Le pape est à la fois chef d'état et chef spirituel. À la tête du Vatican, il est l'homme le mieux renseigné du monde par le réseau des milliers d'églises et de missions catholiques sur la surface du globe. Il inspire ainsi, notamment grâce à la remarquable communauté de Sant'Egidio, une diplomatie des plus discrètes visant à apaiser les conflits ou à promouvoir des relations de respect mutuel. Mais il est aussi le guide d'une communauté chrétienne pour qui la charité et le pardon sont deux vertus intrinsèques d'une foi en pratique. Dans ce cadre, une victime dans un camp ne sera jamais supérieure à une autre. Le 6 novembre, en recevant des rabbins venus de toute l'Europe, il exprimait ainsi ses sentiments : « Encore une fois, la violence et la guerre ont resurgi sur cette terre bénie par le Tout-Puissant, comme si elle était constamment assaillie par l'infamie de la haine et le choix meurtrier des armes. Ce ne sont pas les armes, ni le terrorisme, ni la guerre, mais la compassion, la justice et le dialogue qui sont les meilleurs outils pour bâtir la paix. » Comme le rapporte l'agence I.Media, spécialisée dans l'actualité vaticane, l'association des rabbins italiens est alors montée au créneau, reprochant au souverain pontife « une acrobatie diplomatique » et critiquant l'« équidistance glaciale » de l'Église catholique. Selon l'agence, le secrétaire d'État Pietro Parolin, chef de la diplomatie vaticane, a défendu la ligne du pape, expliquant que « le Saint-Siège cherch[ait] par tous les moyens à être juste, à tenir compte de la souffrance de tout le monde ». Angélisme de politique étrangère, vœu pieux d'un humanisme du réel, vérité du christianisme ?

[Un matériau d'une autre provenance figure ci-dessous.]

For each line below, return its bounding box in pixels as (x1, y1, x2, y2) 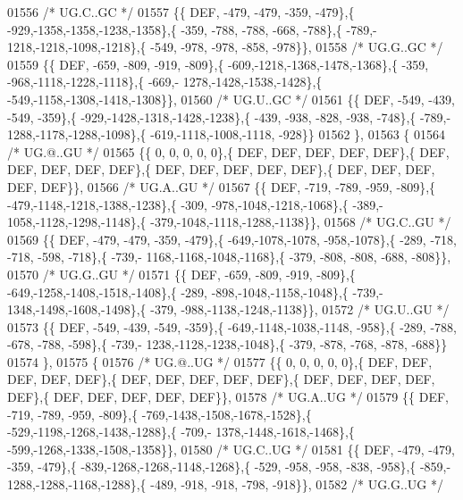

Depuis vingt-deux mois que dure la guerre d'agression russe en Ukraine, François a également essuyé quelques flèches empoisonnées par cette confusion des genres entre temporel et spirituel. En tant que chef de l'Église catholique, il rêve d'une réconciliation pleine et profonde avec le monde orthodoxe et donc, en partie, avec l'Église orthodoxe de Russie. Dans le même temps, l'homme d'État en lui est à l'évidence impressionné par le courage résilient des Ukrainiens qui se battent pour leur survie identitaire et leur avenir européen. Malgré le concept de guerre « juste » validé par la doctrine de l'Église, il ne peut être qu'au chevet des victimes. Solidaire du président Zelensky, qu'il a reçu en audience au Vatican au mois de mai, il estime être mal compris trois mois plus tard lorsqu'il loue, à l'attention d'un public de jeunes catholiques russes, la « grandeur » du tsar Pierre le Grand et de Catherine II. Ce n'est pas le jésuite qui parle, mais le pasteur sincère. Quitte à être malhabile au cœur des affrontements les plus barbares.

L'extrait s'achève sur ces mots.